表2 回転型位置決め機構の一般的な設計指針とその効果
7.結論

 回転型位置決め機構を対象にして,高速・高精度位置決めを実現するための機構設計法を開発し,それを具現化する新機構の提案と機能の検証を行ない,位置決め技術に必須である低振動化について多くの技術成果が得られた.これらの成果は,磁気ディスク装置や産業用ロボットに実用化され,工業的貢献を果たすことができた.

 本研究を進めるに当たり,東京大学大学院 工学系研究科 精密機械工学専攻の板生清教授(専攻長),鯉渕興二教授,保坂寛助教授,佐々木健助教授,産業機械工学専攻の畑村洋太郎教授にご指導をいただき,心より厚く御礼申し上げます.

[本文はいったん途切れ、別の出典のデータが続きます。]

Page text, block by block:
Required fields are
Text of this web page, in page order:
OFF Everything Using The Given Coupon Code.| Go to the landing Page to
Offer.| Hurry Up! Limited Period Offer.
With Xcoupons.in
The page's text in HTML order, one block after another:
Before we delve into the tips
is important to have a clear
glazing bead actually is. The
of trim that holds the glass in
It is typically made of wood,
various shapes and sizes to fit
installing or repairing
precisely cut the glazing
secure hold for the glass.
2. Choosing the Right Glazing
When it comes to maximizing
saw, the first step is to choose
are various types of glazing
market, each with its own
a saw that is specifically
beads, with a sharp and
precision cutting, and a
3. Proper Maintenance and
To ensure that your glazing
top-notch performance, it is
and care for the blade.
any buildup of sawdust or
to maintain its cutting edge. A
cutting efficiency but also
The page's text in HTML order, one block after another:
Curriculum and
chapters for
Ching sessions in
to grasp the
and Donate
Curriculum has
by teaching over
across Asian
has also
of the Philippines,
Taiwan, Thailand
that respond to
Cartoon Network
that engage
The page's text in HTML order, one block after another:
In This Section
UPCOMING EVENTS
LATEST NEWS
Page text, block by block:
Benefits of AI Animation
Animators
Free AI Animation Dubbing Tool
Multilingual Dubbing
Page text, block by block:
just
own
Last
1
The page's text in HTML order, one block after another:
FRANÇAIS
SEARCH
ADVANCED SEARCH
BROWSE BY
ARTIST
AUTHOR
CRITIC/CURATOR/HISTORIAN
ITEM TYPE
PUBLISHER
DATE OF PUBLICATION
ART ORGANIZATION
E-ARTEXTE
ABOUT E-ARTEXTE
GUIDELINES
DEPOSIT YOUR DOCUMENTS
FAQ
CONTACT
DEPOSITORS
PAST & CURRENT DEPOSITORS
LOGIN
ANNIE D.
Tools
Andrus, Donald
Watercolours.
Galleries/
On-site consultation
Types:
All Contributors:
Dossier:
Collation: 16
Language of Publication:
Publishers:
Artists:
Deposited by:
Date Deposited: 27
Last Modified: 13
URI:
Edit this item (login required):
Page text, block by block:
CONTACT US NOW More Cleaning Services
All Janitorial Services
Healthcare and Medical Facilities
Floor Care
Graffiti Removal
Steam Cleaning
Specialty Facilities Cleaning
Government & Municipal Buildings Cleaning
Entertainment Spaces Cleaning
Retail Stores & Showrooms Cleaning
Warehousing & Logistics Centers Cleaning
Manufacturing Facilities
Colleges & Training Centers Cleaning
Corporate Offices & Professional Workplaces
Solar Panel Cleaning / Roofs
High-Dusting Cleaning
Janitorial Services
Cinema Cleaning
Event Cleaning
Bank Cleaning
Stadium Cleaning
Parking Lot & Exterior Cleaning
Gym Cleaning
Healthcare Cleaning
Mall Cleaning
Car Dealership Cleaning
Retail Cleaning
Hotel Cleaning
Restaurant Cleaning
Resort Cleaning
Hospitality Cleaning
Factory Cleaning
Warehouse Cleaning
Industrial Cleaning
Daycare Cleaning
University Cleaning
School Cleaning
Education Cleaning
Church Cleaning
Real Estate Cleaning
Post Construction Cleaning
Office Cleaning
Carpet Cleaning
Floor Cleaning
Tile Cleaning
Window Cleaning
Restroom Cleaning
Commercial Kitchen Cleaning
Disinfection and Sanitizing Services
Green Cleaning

参考文献(1)Yoshida,T,et al,Vibration Reduction of a Small Magnetic Disk Drive Using a Nonreacting,Twin-Drive Actuator,ASME Advances in Information Storage Systems,Vol.6,pp.289〜300(1995).(2)Yoshida,T,et al,Vibration Analysis of Parallel Linkage Robots,International Journal of the Japan Society for Precision Engineering,Vol.26,No.3,pp.237〜242(1992).
審査要旨

 本論文は,「回転型位置決め機構の残留振動低減設計法に関する研究」と題し,全10章からなっている.本論文では,回転型位置決め機構を対象にして,高速・高精度位置決めという要求機能を満たすため,残留振動を低減する機構設計法を開発し,それを具現化する新機構の提案と機能の検証を行なったものである.

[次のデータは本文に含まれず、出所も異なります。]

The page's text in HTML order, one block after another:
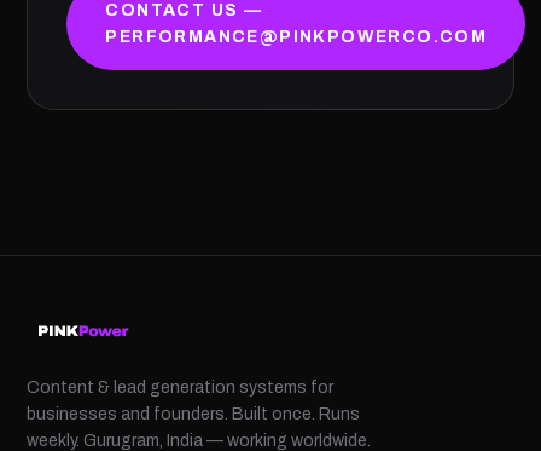
CONTACT US —
PERFORMANCE@PINKPOWERCO.COM
Content & lead generation systems for
businesses and founders. Built once. Runs
weekly. Gurugram, India — working worldwide.
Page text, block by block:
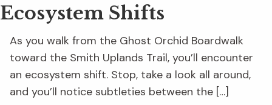
Ecosystem Shifts
As you walk from the Ghost Orchid Boardwalk
toward the Smith Uplands Trail, you’ll encounter
an ecosystem shift. Stop, take a look all around,
and you’ll notice subtleties between the […]
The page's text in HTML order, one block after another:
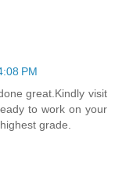
PM
great.Kindly visit
to work on your
grade.
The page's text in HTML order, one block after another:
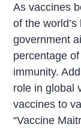
As vaccines
of the
government
percentage
immunity.
role in global
vaccines to
“Vaccine
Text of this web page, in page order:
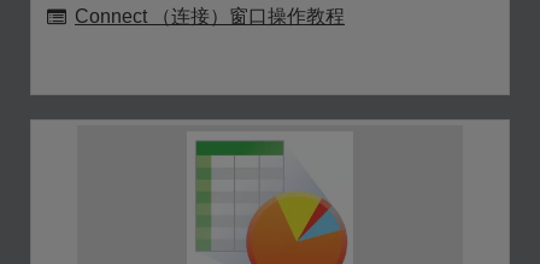
Connect （连接）窗口操作教程
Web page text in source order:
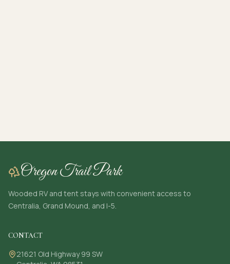
Oregon Trail Park
Wooded RV and tent stays with convenient access to
Centralia, Grand Mound, and I-5.
CONTACT
21621 Old Highway 99 SW
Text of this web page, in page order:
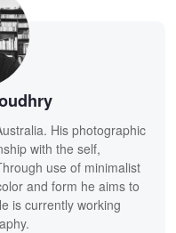
His photographic
with the self,
use of minimalist
and form he aims to
is currently working

 第1章「序論」では,位置決め機構の分類,構成,設計パラメータ,位置決めサーボ系の構成,位置決め性能を表わすファクタと残留振動低減の必要性について述べると共に,位置決め機構における高速・高精度化の研究,および未解決課題を整理し,本研究の目的と意義を示している.

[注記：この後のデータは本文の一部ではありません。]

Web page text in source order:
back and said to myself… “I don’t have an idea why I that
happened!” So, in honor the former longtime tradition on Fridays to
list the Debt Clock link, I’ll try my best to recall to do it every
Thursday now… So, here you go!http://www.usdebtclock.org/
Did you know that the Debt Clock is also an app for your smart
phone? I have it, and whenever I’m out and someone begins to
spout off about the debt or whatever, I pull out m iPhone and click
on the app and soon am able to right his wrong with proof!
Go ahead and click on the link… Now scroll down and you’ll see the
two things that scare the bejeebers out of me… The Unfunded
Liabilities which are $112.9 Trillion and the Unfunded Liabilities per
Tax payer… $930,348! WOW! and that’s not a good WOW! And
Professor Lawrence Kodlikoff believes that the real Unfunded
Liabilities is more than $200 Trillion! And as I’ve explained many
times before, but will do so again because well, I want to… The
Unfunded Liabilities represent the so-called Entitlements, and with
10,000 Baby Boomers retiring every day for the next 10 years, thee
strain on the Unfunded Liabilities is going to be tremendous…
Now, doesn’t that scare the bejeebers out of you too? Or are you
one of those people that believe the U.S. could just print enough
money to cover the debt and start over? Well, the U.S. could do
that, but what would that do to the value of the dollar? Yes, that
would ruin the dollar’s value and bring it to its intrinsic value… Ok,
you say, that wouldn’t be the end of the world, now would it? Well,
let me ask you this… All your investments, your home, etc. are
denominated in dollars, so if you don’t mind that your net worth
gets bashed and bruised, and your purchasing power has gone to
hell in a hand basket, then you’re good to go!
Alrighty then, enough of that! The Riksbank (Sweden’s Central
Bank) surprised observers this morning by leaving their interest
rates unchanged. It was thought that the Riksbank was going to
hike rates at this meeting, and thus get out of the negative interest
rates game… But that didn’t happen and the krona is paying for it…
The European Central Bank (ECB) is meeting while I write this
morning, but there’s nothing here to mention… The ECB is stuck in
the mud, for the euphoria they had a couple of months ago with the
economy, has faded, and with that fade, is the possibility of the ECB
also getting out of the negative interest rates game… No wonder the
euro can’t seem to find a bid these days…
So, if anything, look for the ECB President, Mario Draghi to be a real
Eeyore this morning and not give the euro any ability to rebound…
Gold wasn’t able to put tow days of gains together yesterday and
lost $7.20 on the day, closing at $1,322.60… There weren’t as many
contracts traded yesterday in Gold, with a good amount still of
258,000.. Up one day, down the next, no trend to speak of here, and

 第2章「本研究の課題の抽出と定量化」では,位置決めに障害となる振動の要因を調べ,位置決め性能向上のための課題の抽出と定量化を行なっている.磁気ディスク装置に代表される回転型位置決め機構では,位置決め動作によって生ずるピボット軸並進加振力の低減と,駆動反力の伝達抑制により,位置決め特性を向上することができる.そこで,残留振動現象を計算と実験により種々の手段によって力学的に解明し,振動低減の解決方針をまとめている.さらに,要求機能を支配する設計制約条件についても考察し,要求機能実現手段を述べている.

 第3章「位置決め動作中の微小振動解析法」では,機構系の運動による自由振動成分と,駆動系の角度伝達誤差外乱による強制振動成分とを分離して解析する振動解析手法を開発し,位置決め動作中の振動現象を明らかにしている.

 第4章「位置決め機構の基本設計」では,可動部の曲げ剛性とピボット軸受剛性で決まる主共振周波数設計法を提案し,計算と実験により検証している.また,駆動反力伝達の抑制により,装置回転振動を防止し,位置決め後の残留振動を低減できることを力学的に明らかにしている.以下,第5章から第7章では,上記基本設計に基づき,残留振動を低減する具体的な機構設計法について述べている.

 第5章「駆動反力絶縁型減衰支持機構」では,位置決め動作による装置回転振動を防止し,セトリング残留振動を低減する機構を提案している.減速終了時のベース端加速度は従来方式に比べ31%減少し,位置決め直後のヘッド残留振動は,14%減少し,残留振動の整定も速いことを確認している.

 第6章「駆動反力絶縁ツイン駆動機構」では,前章の駆動反力絶縁型減衰支持機構よりもさらに駆動反力の伝達を顕著に抑制する駆動反力絶縁機構と,ピボット軸系を加振しにくいツイン駆動機構を備えた位置決め機構を提案している.減速終了後の残留振動が従来方式の1/4となり,高速・高精度位置決めに非常に有効であることを示している.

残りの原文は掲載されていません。